- _PROBLEM DETAILS_: Below are some records. Retype exactly the lines from the one containing "matrix will generate four (383, 260)" through the one containing "The goal of", both included, skipping every picture.

- _GIVEN DATA_:

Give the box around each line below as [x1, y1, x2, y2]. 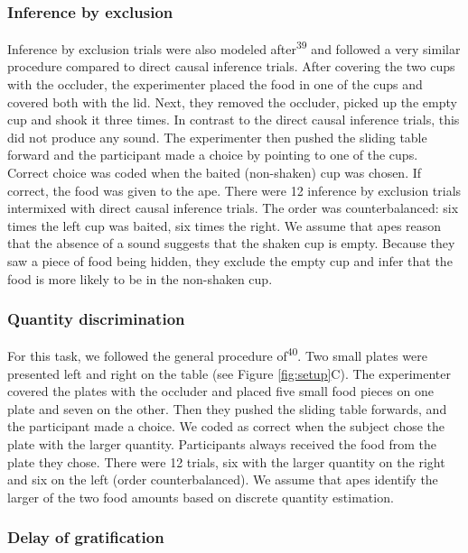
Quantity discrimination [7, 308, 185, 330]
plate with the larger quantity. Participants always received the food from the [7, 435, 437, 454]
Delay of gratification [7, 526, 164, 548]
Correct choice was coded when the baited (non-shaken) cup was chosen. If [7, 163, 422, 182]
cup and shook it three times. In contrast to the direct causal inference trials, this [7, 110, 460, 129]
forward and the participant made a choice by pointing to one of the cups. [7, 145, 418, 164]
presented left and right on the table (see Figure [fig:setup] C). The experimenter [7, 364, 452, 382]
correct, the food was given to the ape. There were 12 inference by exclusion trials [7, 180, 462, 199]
--
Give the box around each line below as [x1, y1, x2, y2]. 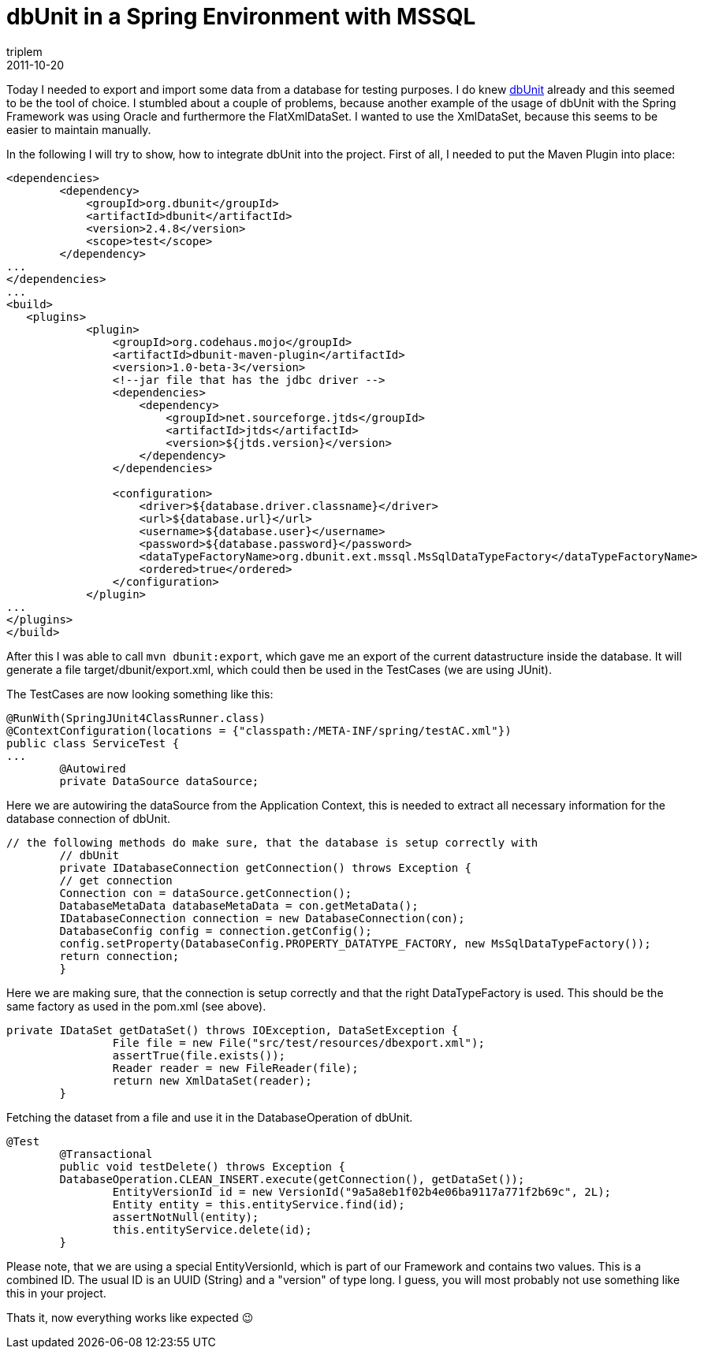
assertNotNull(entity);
==
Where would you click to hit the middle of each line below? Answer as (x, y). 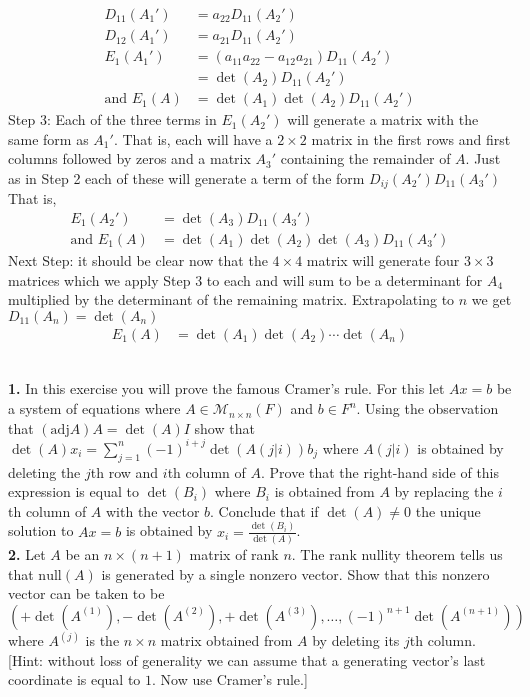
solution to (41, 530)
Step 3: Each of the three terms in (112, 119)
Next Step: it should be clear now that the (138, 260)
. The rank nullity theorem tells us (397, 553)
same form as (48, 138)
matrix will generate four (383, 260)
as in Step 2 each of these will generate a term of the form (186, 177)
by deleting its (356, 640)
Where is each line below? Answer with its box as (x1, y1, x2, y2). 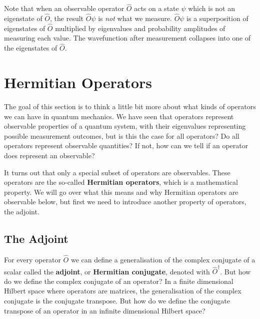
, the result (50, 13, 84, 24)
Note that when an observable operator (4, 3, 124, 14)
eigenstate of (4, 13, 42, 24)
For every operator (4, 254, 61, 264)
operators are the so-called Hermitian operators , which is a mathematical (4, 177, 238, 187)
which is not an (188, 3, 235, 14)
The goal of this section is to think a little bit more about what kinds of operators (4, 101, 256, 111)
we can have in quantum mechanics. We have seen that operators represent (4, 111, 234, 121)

- _TASK RESPONSE_:
matrix will generate four (383, 260)
as in Step 2 each of these will generate a term of the form (186, 177)
by deleting its (356, 640)
Where is each line below? Answer with its box as (x1, y1, x2, y2). 
, the result (50, 13, 84, 24)
Note that when an observable operator (4, 3, 124, 14)
eigenstate of (4, 13, 42, 24)
For every operator (4, 254, 61, 264)
operators are the so-called Hermitian operators , which is a mathematical (4, 177, 238, 187)
which is not an (188, 3, 235, 14)
The goal of this section is to think a little bit more about what kinds of operators (4, 101, 256, 111)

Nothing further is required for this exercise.